# [Extracted data]
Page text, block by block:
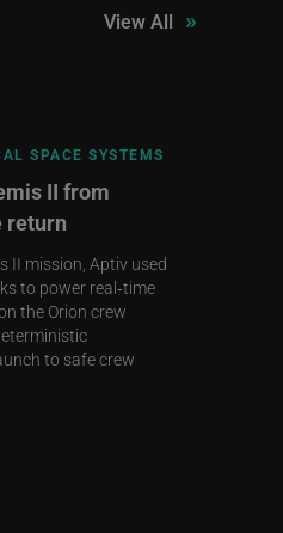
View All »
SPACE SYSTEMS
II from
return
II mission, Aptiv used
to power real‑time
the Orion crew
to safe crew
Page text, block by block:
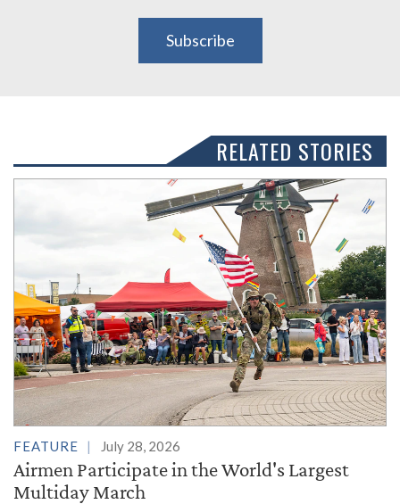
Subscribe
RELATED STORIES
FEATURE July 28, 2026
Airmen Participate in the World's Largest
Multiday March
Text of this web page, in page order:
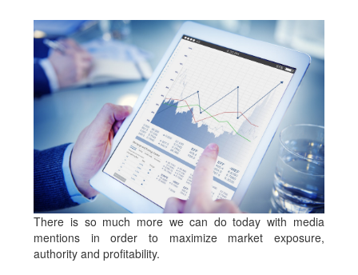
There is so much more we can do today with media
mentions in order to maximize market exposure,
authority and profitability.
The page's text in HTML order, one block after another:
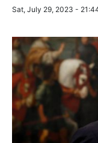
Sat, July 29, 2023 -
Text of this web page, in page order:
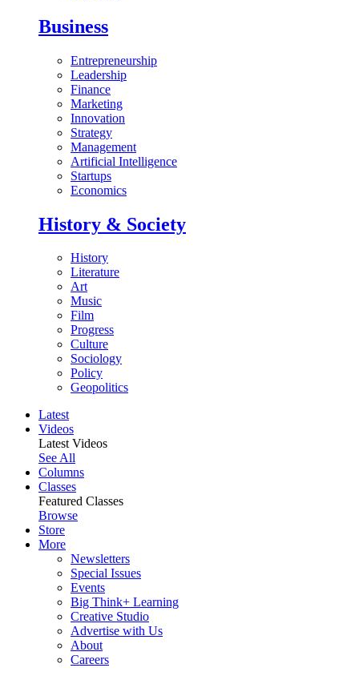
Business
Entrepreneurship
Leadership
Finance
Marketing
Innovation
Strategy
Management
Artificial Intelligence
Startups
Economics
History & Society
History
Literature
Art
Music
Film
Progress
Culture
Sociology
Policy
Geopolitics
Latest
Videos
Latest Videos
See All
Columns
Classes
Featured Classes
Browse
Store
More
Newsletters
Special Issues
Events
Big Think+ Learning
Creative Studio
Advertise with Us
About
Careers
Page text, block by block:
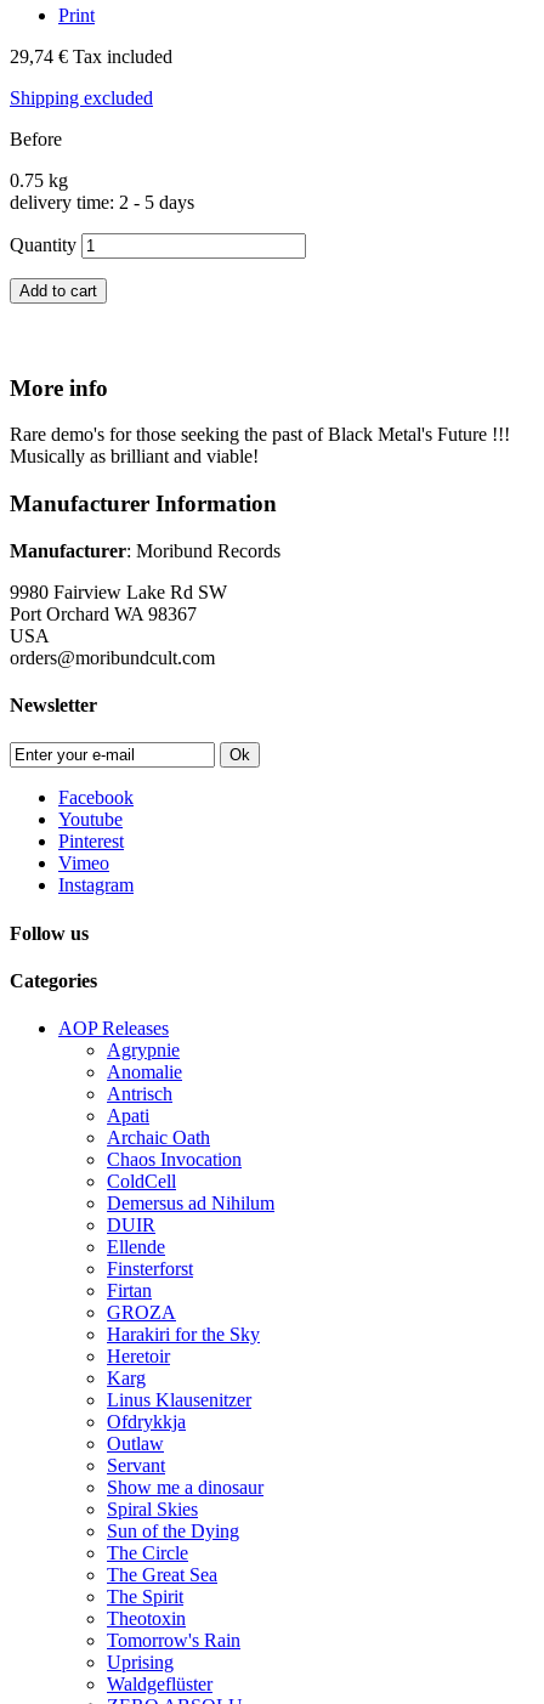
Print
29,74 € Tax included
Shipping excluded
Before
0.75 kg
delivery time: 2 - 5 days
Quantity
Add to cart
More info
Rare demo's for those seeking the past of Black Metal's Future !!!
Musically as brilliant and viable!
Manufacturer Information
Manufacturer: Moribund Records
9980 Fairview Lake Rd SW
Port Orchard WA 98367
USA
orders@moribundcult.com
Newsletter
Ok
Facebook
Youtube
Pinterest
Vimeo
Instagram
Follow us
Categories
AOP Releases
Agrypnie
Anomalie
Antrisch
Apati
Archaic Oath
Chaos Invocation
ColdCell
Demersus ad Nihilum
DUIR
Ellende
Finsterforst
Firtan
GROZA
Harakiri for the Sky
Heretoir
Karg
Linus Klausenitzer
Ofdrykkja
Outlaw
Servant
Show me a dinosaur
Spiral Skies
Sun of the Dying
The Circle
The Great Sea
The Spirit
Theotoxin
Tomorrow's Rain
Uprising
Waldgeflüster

# [Problem to solve]
From the line containing "Advertise with Us" to the last line of the listing above, transcribe each line exactly, skipping the pictures.

# [Task solution]
Advertise with Us
About
Careers
Page text, block by block:
Print
29,74 € Tax included
Shipping excluded
Before
0.75 kg
delivery time: 2 - 5 days
Quantity
Add to cart
More info
Rare demo's for those seeking the past of Black Metal's Future !!!
Musically as brilliant and viable!
Manufacturer Information
Manufacturer: Moribund Records
9980 Fairview Lake Rd SW
Port Orchard WA 98367
USA
orders@moribundcult.com
Newsletter
Ok
Facebook
Youtube
Pinterest
Vimeo
Instagram
Follow us
Categories
AOP Releases
Agrypnie
Anomalie
Antrisch
Apati
Archaic Oath
Chaos Invocation
ColdCell
Demersus ad Nihilum
DUIR
Ellende
Finsterforst
Firtan
GROZA
Harakiri for the Sky
Heretoir
Karg
Linus Klausenitzer
Ofdrykkja
Outlaw
Servant
Show me a dinosaur
Spiral Skies
Sun of the Dying
The Circle
The Great Sea
The Spirit
Theotoxin
Tomorrow's Rain
Uprising
Waldgeflüster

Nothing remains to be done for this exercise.